5. The integrated circuit device of claim 4, wherein the respective one of the first group of sense amplifiers comprises a pair of NMOS transistors, the respective one of the second group of sense amplifiers comprises a pair of PMOS transistors, the respective one of the first plurality of sense amplifier drivers comprises an NMOS transistor, and the respective one of the second plurality of sense amplifier drivers comprises an NMOS transistor.

6. The integrated circuit device of claim 1, wherein the first and second pluralities of sense amplifier drivers are disposed between the first and second groups of sense amplifiers.

7. The integrated circuit device of claim 6, wherein respective ones of the first and second pluralities of sense amplifier drivers are arranged in an alternating sequence between the first and second groups of sense amplifiers.

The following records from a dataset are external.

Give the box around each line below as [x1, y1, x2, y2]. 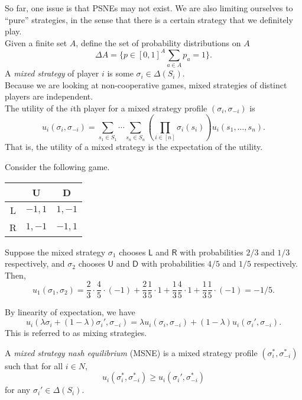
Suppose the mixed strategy [5, 245, 106, 258]
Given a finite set [5, 36, 67, 49]
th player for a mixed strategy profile [73, 101, 207, 114]
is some [107, 67, 134, 79]
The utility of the [5, 101, 68, 114]
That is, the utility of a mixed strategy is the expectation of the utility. [5, 140, 263, 153]
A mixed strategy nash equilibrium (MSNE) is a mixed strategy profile [5, 346, 258, 359]
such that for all [5, 359, 63, 372]
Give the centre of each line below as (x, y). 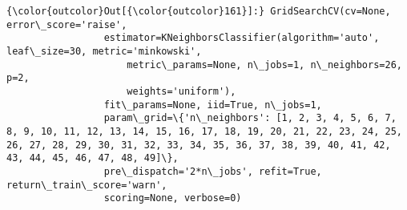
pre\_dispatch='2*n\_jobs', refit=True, (213, 171)
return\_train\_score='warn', (87, 185)
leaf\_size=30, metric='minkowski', (104, 51)
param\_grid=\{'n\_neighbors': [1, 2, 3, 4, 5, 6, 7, (250, 118)
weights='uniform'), (181, 91)
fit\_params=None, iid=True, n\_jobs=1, (213, 105)
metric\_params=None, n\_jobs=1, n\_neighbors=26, (264, 65)
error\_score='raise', (67, 24)
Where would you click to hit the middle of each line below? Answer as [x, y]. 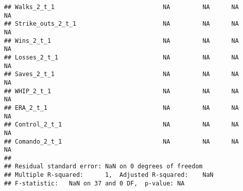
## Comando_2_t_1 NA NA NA [121, 141]
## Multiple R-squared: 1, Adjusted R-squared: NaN [109, 175]
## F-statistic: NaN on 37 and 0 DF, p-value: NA [94, 183]
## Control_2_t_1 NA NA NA [121, 125]
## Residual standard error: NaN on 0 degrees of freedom [103, 167]
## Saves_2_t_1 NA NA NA [121, 74]
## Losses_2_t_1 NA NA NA [121, 57]
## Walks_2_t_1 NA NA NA [121, 7]
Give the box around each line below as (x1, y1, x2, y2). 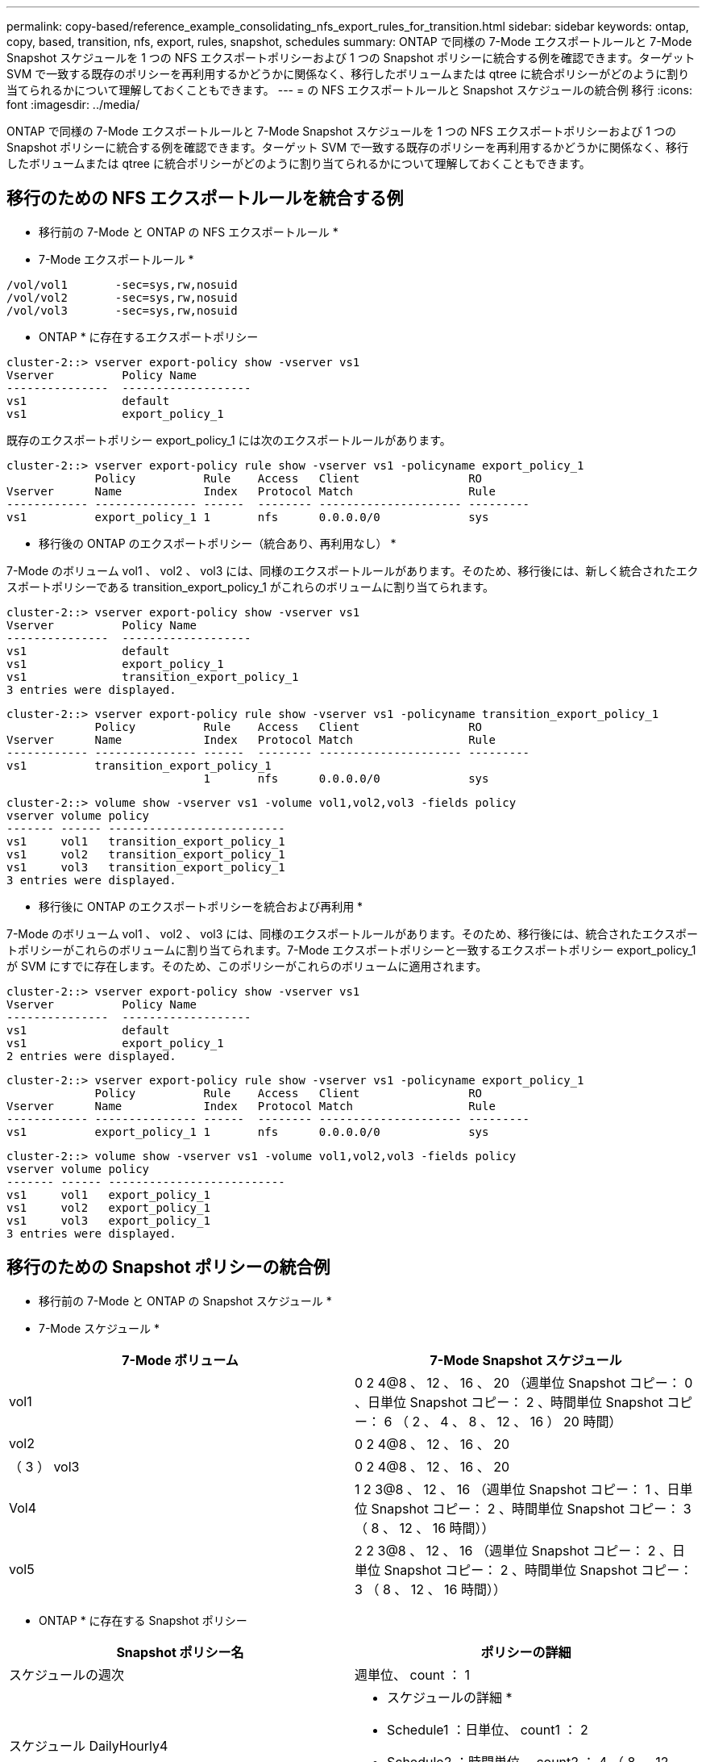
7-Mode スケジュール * (39, 1321, 160, 1335)
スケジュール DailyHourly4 (9, 1737, 168, 1754)
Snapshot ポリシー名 (116, 1643, 244, 1660)
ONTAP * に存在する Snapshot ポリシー (39, 1613, 247, 1627)
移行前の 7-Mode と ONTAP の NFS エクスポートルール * (39, 224, 338, 239)
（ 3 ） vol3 (9, 1458, 80, 1475)
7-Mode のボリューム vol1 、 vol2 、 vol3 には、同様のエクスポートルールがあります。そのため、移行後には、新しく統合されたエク (6, 563, 699, 578)
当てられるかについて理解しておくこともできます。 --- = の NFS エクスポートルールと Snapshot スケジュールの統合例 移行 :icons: (6, 83, 693, 97)

8. An integrated circuit device, comprising:

a plurality of sense amplifier pairs comprising a first group of sense amplifiers and a second group of sense amplifiers;

a first plurality of sense amplifier drivers coupled to the first group of sense amplifiers and disposed between the first and second groups of sense amplifiers; and

a second plurality of sense amplifier drivers coupled to the second group of sense amplifiers and disposed between the first and second groups of sense amplifiers.

9. The integrated circuit device of claim 8, further comprising:

a plurality of bit lines, respective ones of the plurality of bit lines being coupled to respective ones of the plurality of sense amplifier pairs.

10. The integrated circuit device of claim 8, wherein the first and second pluralities of sense amplifier drivers are responsive to a driver control signal.

11. The integrated circuit device of claim 8, wherein respective ones of the first and second pluralities of sense amplifier drivers are arranged in an alternating sequence between the first and second groups of sense amplifiers.

12. An integrated circuit device, comprising:

a pair of bit lines;

a pair of sense amplifiers respectively coupled to the pair of bit lines; and

a sense amplifier driver coupled to one of the pair of sense amplifiers and disposed between the pair of sense amplifiers.

13. A method of manufacturing an integrated circuit device, comprising:

providing a plurality of sense amplifier pairs comprising a first group of sense amplifiers and a second group of sense amplifiers;

arranging a first plurality of sense amplifier drivers between the first and second groups of sense amplifiers such that the first plurality of sense amplifier drivers are coupled to the first group of sense amplifiers; and

arranging a second plurality of sense amplifier drivers between the first and second groups of sense amplifiers such that the second plurality of sense amplifier drivers are coupled to the second group of sense amplifiers.

14. The method of claim 8, wherein arranging the first plurality of sense amplifier drivers and arranging the second plurality of sense amplifier drivers comprises:

arranging the first and second pluralities of sense amplifier drivers in an alternating sequence between the first and second groups of sense amplifiers.

15. A method of operating an integrated circuit device, comprising:

coupling at least one of a plurality of sense amplifiers to a first potential using at least one of a plurality of sense amplifier drivers; and

coupling at least another one of the plurality of sense amplifiers to a second potential, different from the first potential, using at least another one of the plurality of sense amplifier drivers, the plurality of sense amplifier drivers being responsive to a common control signal.